Once criminals obtain stolen credentials, they take control of the account and, in the case of loyalty program fraud, use that control to steal the loyalty rewards.

Prevention Strategies to Combat Takeover Fraud

Merchants can employ a number of tactics to reduce susceptibility to account takeover fraud for their users. These include implementing policies requiring complex passwords, making use of two-factor authentication (2FA), utilizing phishing protections, and using website security solutions for login pages and APIs. Prioritizing consumer data security, protecting login credentials, and preventing unauthorized access customer accounts is an essential endeavor for preventing account takeover fraud.

Fake Accounts

Another potential technique that criminals may use to commit loyalty program fraud involves the creation of fake accounts using stolen or synthetic identity and payment information. These work in a similar manner to account takeover attacks with the same goal of falsely redeeming loyalty rewards. But rather than attacking an existing customer loyalty account, a new one is created for the express purpose of fraudulently obtaining rewards.

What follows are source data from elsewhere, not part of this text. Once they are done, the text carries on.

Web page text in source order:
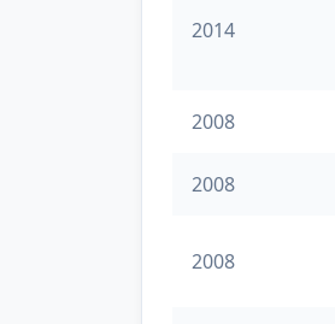
2014
2008
2008
2008
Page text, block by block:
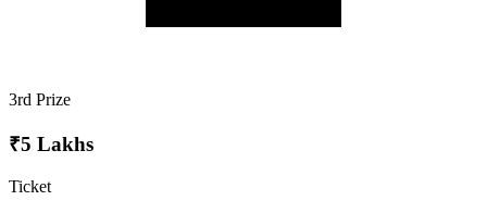
3rd Prize
₹5 Lakhs
Ticket
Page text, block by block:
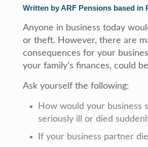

And while account takeover fraud schemes may include fraudulent purchases in addition to stolen rewards, fake account schemes almost necessarily include both.

How Fake Account Schemes Work

A fraudster uses either stolen or synthetically created payment and identification credentials to create a customer loyalty account. The fraudster then makes purchases and accrues rewards points, which they cash in and then disappear before the fraud can be detected.

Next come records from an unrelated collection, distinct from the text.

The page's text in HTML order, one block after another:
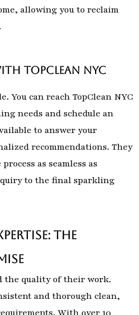
allowing you to reclaim
TopClean NYC
You can reach TopClean NYC
needs and schedule an
to answer your
recommendations. They
as seamless as
to the final sparkling
The
the quality of their work.
and thorough clean,
With over 10
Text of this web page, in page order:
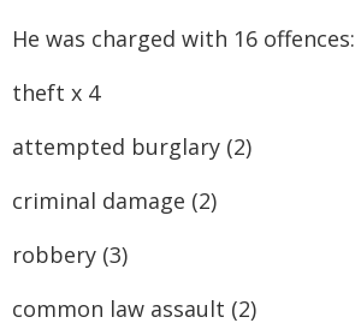
He was charged with 16 offences:
theft x 4
attempted burglary (2)
criminal damage (2)
robbery (3)
common law assault (2)

Prevention Strategies to Combat Fake Accounts

The point at which a fake account scheme can best be prevented is at the account creation stage. Employing policies and tools to verify that the person creating the account is indeed the person associated with the payment and ID credentials makes it harder for criminals to perpetrate these schemes. And verifying that the person creating the customer account is in fact a real person will reduce susceptibility to the synthetic variant of fake account fraud schemes.

First-Party Loyalty Program Fraud

Not all loyalty program fraud comes from criminals. Sometimes it is the result of fraudulent activity on the part of the actual holder of the loyalty program account. This can be intentional chargeback fraud or unintentional friendly fraud.

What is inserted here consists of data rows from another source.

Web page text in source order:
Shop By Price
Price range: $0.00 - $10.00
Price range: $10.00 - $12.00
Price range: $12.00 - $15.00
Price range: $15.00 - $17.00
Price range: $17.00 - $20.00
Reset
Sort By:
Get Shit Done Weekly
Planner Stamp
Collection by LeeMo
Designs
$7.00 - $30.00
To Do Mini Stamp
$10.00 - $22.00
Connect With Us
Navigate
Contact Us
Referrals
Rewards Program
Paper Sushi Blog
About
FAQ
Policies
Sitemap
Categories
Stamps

How First-Party Loyalty Fraud Works

The mechanics of this form of loyalty program fraud are fairly straightforward. Essentially, the account holder makes purchases to accrue loyalty points, cashes those points in for rewards, and then files chargebacks to recoup the original purchase amounts while keeping the loyalty rewards. Some customers may do this intentionally as a form of chargeback fraud while others may do so unintentionally due to issues such as not recognizing a charge on a transaction statement or a family member making a purchase without the cardholders approval.

Prevention Strategies to Combat First-Party Rewards Program Abuse

The tactics used to reduce first-party fraud in general are valuable for preventing this sort of loyalty program fraud. This includes practicing good billing descriptor hygiene and emphasizing customer service to reduce instances of confusion.

Preventing intentional first-party fraud can be a bit more difficult to prevent but there are still tactics that merchants can use to mitigate the losses of this sort of fraud. Namely, any sort of efforts that allow merchants to successfully fight these illegitimate chargebacks should reduce the costs associated with this fraud. Even if these first-party fraudsters are still able to collect the loyalty rewards, successful chargeback representment would eliminate the losses from chargebacks.

Conclusion

Broadly speaking, preventing loyalty program fraud is similar to general efforts to prevent fraudulent activity  using debit and credit cards. This includes using data security policies and identity verification tools to protect customers from having their credentials stolen and prevent merchants from allowing stolen or synthetic credentials to be used to create new accounts. First-party fraud reduction techniques are similarly applicable to loyalty program fraud that is perpetrated by the actual account holders. Fraudsters will always try to find cracks in any system and merchants need to make sure they are prepared.